THE DATA ::
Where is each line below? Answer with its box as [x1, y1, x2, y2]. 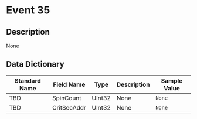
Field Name [53, 80, 86, 89]
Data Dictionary [6, 59, 64, 69]
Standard [14, 77, 41, 85]
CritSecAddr [52, 103, 86, 111]
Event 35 [6, 4, 50, 17]
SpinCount [52, 94, 81, 102]
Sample [161, 77, 183, 85]
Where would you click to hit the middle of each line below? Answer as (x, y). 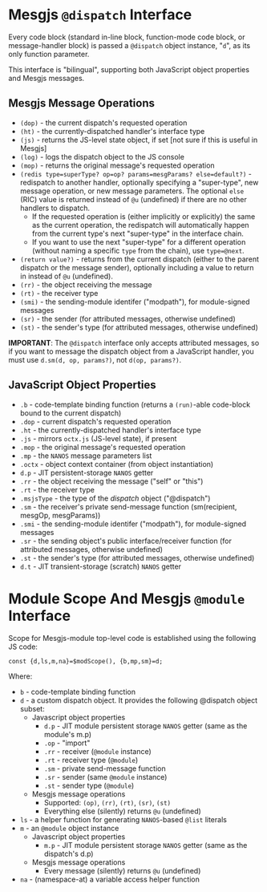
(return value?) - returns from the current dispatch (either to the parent (139, 259)
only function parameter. (49, 54)
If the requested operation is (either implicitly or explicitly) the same (144, 216)
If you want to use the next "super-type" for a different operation (139, 241)
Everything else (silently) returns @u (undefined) (123, 811)
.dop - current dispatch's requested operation (95, 421)
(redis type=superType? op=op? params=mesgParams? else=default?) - (136, 173)
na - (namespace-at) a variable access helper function (110, 879)
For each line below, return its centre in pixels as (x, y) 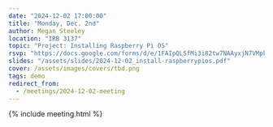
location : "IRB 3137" (45, 38)
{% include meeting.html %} (56, 114)
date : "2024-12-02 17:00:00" (58, 16)
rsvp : (17, 53)
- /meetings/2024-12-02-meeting (71, 91)
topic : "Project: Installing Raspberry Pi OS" (89, 46)
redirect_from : (34, 83)
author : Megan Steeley (47, 31)
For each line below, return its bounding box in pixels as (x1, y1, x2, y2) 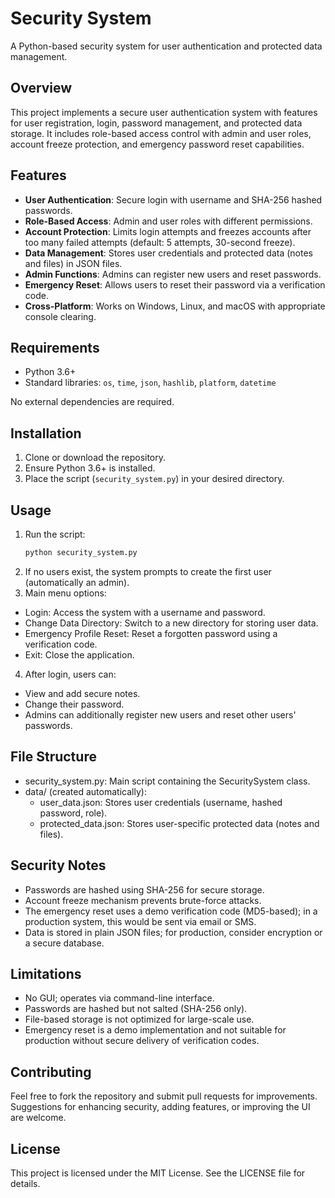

TASK DIRECTIONS ::
Starting at the line that holds "Installing Raspberry Pi", repeat every line through the end of the listing exactly as written, skipping any picture.

RESPONSE TO THIS TASK ::
topic : "Project: Installing Raspberry Pi OS" (89, 46)
redirect_from : (34, 83)
author : Megan Steeley (47, 31)
For each line below, return its bounding box in pixels as (x1, y1, x2, y2) 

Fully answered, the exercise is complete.